# About this exercise:
You are asked to reproduce the listing exactly and to omit its pictures.

======

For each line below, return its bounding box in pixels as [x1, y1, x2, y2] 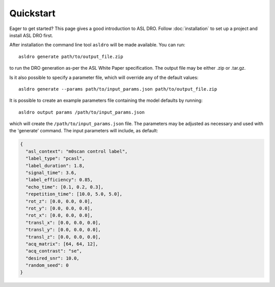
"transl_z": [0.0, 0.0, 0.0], [25, 234, 101, 240]
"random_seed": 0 [25, 263, 69, 268]
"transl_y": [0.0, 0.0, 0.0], [25, 227, 101, 233]
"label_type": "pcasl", [25, 156, 85, 161]
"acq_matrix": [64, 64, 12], [25, 241, 99, 247]
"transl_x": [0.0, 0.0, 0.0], [25, 219, 101, 225]
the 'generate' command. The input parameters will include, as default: [9, 128, 158, 134]
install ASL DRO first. [9, 32, 53, 38]

======

# Task response:
For each line below, return its bounding box in pixels as [x1, y1, x2, y2] 
"transl_z": [0.0, 0.0, 0.0], [25, 234, 101, 240]
"random_seed": 0 [25, 263, 69, 268]
"transl_y": [0.0, 0.0, 0.0], [25, 227, 101, 233]
"label_type": "pcasl", [25, 156, 85, 161]
"acq_matrix": [64, 64, 12], [25, 241, 99, 247]
"transl_x": [0.0, 0.0, 0.0], [25, 219, 101, 225]
the 'generate' command. The input parameters will include, as default: [9, 128, 158, 134]
install ASL DRO first. [9, 32, 53, 38]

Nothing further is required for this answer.